Social regulation of gene expression in human leukocytes
1 Department of Medicine, Division of Hematology-Oncology, UCLA School of Medicine, Los Angeles CA 90095-1678, USA
2 UCLA AIDS Institute, UCLA Molecular Biology Institute, Jonsson Comprehensive Cancer Center
3 Norman Cousins Center
4 Department of Psychology, and Center for Cognitive and Social Neuroscience, University of Chicago
5 Institute for Medical Humanities, University of Texas Medical Branch at Galveston, and the John D and Catherine T MacArthur Foundation
Genome Biology 2007, 8:R189 doi:10.1186/gb-2007-8-9-r189Published: 13 September 2007
Social environmental influences on human health are well established in the epidemiology literature, but their functional genomic mechanisms are unclear. The present study analyzed genome-wide transcriptional activity in people who chronically experienced high versus low levels of subjective social isolation (loneliness) to assess alterations in the activity of transcription control pathways that might contribute to increased adverse health outcomes in social isolates.
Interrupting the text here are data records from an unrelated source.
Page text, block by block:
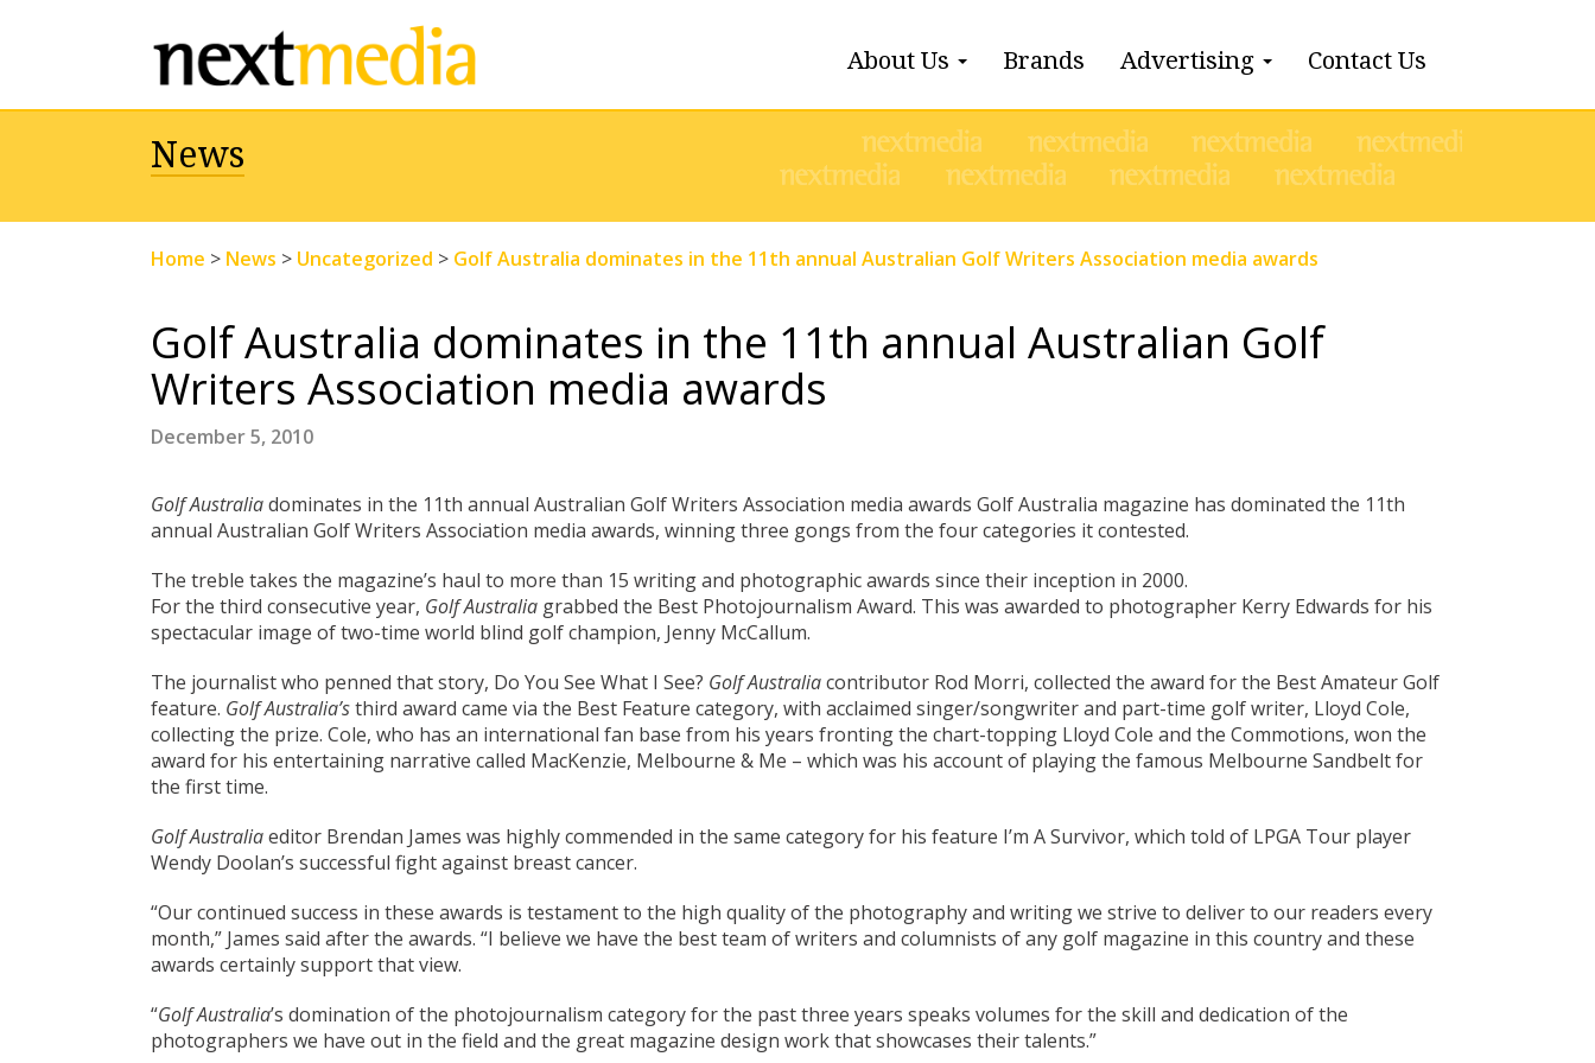
About Us Brands Advertising Contact Us
News
Home > News > Uncategorized > Golf Australia dominates in the 11th annual Australian Golf Writers Association media awards
Golf Australia dominates in the 11th annual Australian Golf
Writers Association media awards
December 5, 2010
Golf Australiadominates in the 11th annual Australian Golf Writers Association media awards Golf Australia magazine has dominated the 11th
annual Australian Golf Writers Association media awards, winning three gongs from the four categories it contested.
The treble takes the magazine’s haul to more than 15 writing and photographic awards since their inception in 2000.
For the third consecutive year, Golf Australia grabbed the Best Photojournalism Award. This was awarded to photographer Kerry Edwards for his
spectacular image of two-time world blind golf champion, Jenny McCallum.
The journalist who penned that story, Do You See What I See? Golf Australiacontributor Rod Morri, collected the award for the Best Amateur Golf
feature. Golf Australia’sthird award came via the Best Feature category, with acclaimed singer/songwriter and part-time golf writer, Lloyd Cole,
collecting the prize. Cole, who has an international fan base from his years fronting the chart-topping Lloyd Cole and the Commotions, won the
award for his entertaining narrative called MacKenzie, Melbourne & Me – which was his account of playing the famous Melbourne Sandbelt for
the first time.
Golf Australiaeditor Brendan James was highly commended in the same category for his feature I’m A Survivor, which told of LPGA Tour player
Wendy Doolan’s successful fight against breast cancer.
“Our continued success in these awards is testament to the high quality of the photography and writing we strive to deliver to our readers every
month,” James said after the awards. “I believe we have the best team of writers and columnists of any golf magazine in this country and these
awards certainly support that view.
“Golf Australia’s domination of the photojournalism category for the past three years speaks volumes for the skill and dedication of the
photographers we have out in the field and the great magazine design work that showcases their talents.”

DNA microarray analysis identified 209 genes that were differentially expressed in circulating leukocytes from 14 high- versus low-lonely individuals, including up-regulation of genes involved in immune activation, transcription control, and cell proliferation, and down-regulation of genes supporting mature B lymphocyte function and type I interferon response. Promoter-based bioinformatic analyses showed under-expression of genes bearing anti-inflammatory glucocorticoid response elements (GREs; p = 0.032) and over-expression of genes bearing response elements for pro-inflammatory NF-κB/Rel transcription factors (p = 0.011). This reciprocal shift in pro- and anti-inflammatory signaling was not attributable to differences in circulating cortisol levels, or to other demographic, psychological, or medical characteristics. Additional transcription control pathways showing differential activity in bioinformatic analyses included the CREB/ATF, JAK/STAT, IRF1, C/EBP, Oct, and GATA pathways.
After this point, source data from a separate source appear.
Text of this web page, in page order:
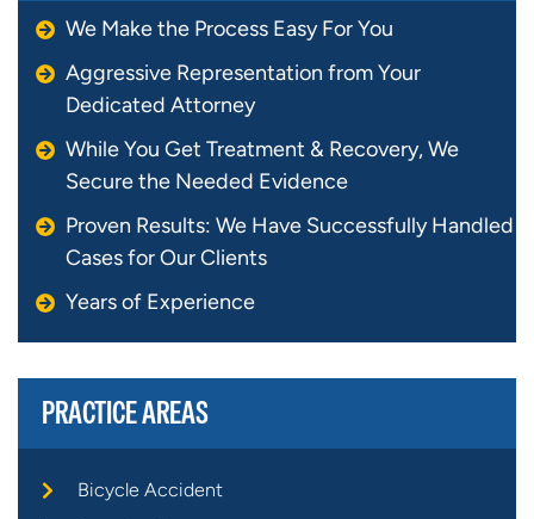
We Make the Process Easy For You
Aggressive Representation from Your
Dedicated Attorney
While You Get Treatment & Recovery, We
Secure the Needed Evidence
Proven Results: We Have Successfully Handled
Cases for Our Clients
Years of Experience
PRACTICE AREAS
Bicycle Accident
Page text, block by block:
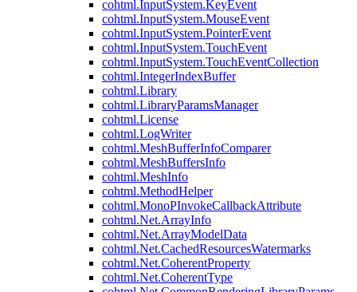
cohtml.InputSystem.KeyEvent
cohtml.InputSystem.MouseEvent
cohtml.InputSystem.PointerEvent
cohtml.InputSystem.TouchEvent
cohtml.InputSystem.TouchEventCollection
cohtml.IntegerIndexBuffer
cohtml.Library
cohtml.LibraryParamsManager
cohtml.License
cohtml.LogWriter
cohtml.MeshBufferInfoComparer
cohtml.MeshBuffersInfo
cohtml.MeshInfo
cohtml.MethodHelper
cohtml.MonoPInvokeCallbackAttribute
cohtml.Net.ArrayInfo
cohtml.Net.ArrayModelData
cohtml.Net.CachedResourcesWatermarks
cohtml.Net.CoherentProperty
cohtml.Net.CoherentType
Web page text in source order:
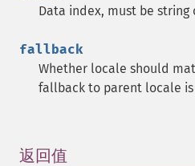
Data index, must be string
fallback
Whether locale should
fallback to parent locale
返回值
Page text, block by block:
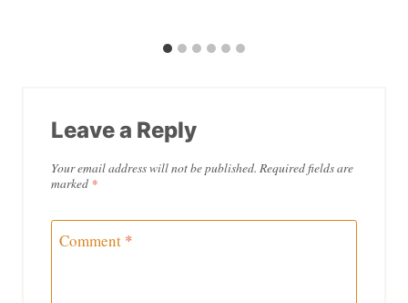
Leave a Reply
Your email address will not be published. Required fields are
marked *
Comment *
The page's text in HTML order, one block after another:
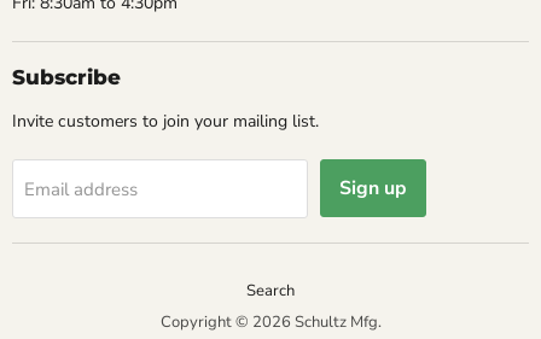
Subscribe
Invite customers to join your mailing list.
Email address Sign up
Search
Copyright © 2026 Schultz Mfg.
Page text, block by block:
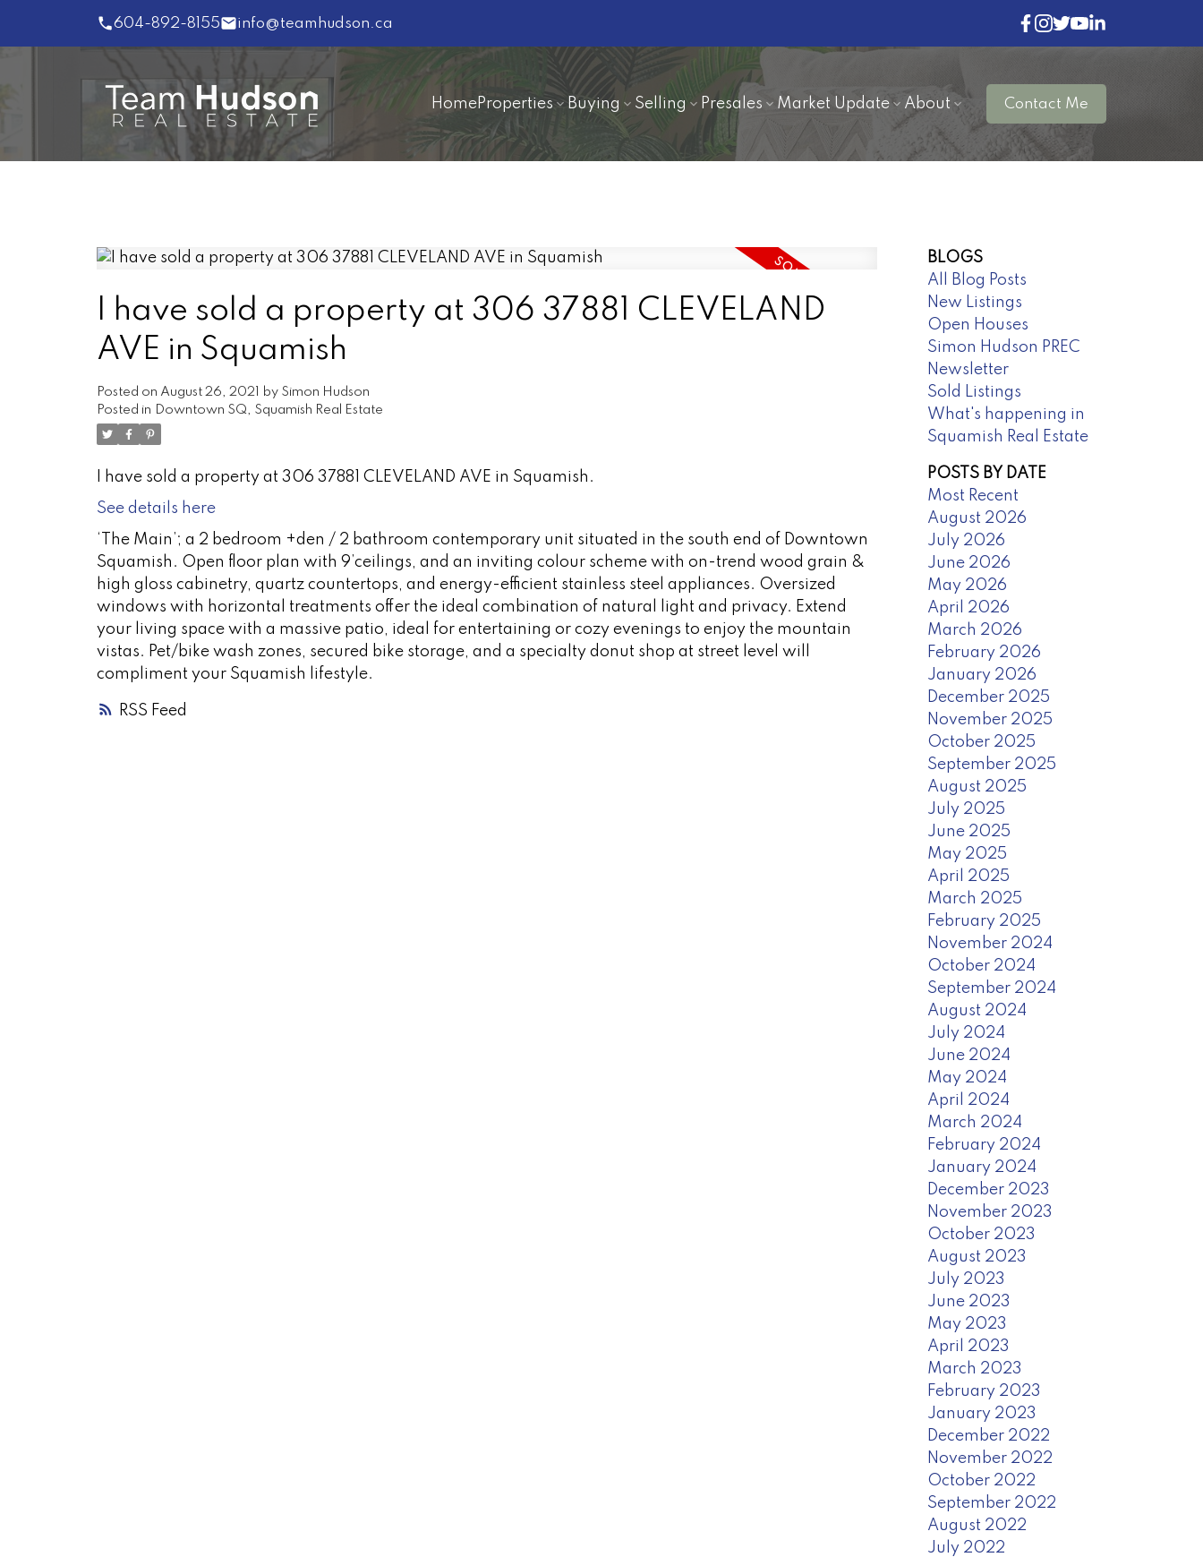
604-892-8155 info@teamhudson.ca
HomeProperties Buying Selling Presales Market Update About Contact Me
RSS
I have sold a property at 306 37881 CLEVELAND
AVE in Squamish
Posted on August 26, 2021 by Simon Hudson
Posted in Downtown SQ, Squamish Real Estate
I have sold a property at 306 37881 CLEVELAND AVE in Squamish.
See details here
‘The Main’; a 2 bedroom +den / 2 bathroom contemporary unit situated in the south end of Downtown
Squamish. Open floor plan with 9’ceilings, and an inviting colour scheme with on-trend wood grain &
high gloss cabinetry, quartz countertops, and energy-efficient stainless steel appliances. Oversized
windows with horizontal treatments offer the ideal combination of natural light and privacy. Extend
your living space with a massive patio, ideal for entertaining or cozy evenings to enjoy the mountain
vistas. Pet/bike wash zones, secured bike storage, and a specialty donut shop at street level will
compliment your Squamish lifestyle.
BLOGS
All Blog Posts
New Listings
Open Houses
Simon Hudson PREC
Newsletter
Sold Listings
What's happening in
Squamish Real Estate
POSTS BY DATE
Most Recent
August 2026
July 2026
June 2026
May 2026
April 2026
March 2026
February 2026
January 2026
December 2025
November 2025
October 2025
September 2025
August 2025
July 2025
June 2025
May 2025
April 2025
March 2025
February 2025
November 2024
October 2024
September 2024
August 2024
July 2024
June 2024
May 2024
April 2024
March 2024
February 2024
January 2024
December 2023
November 2023
October 2023
August 2023
July 2023
June 2023
May 2023
April 2023
March 2023
February 2023
January 2023
December 2022
November 2022
October 2022
September 2022
August 2022
July 2022

These data provide the first indication that human genome-wide transcriptional activity is altered in association with a social epidemiological risk factor. Impaired transcription of glucocorticoid response genes and increased activity of pro-inflammatory transcription control pathways provide a functional genomic explanation for elevated risk of inflammatory disease in individuals who experience chronically high levels of subjective social isolation.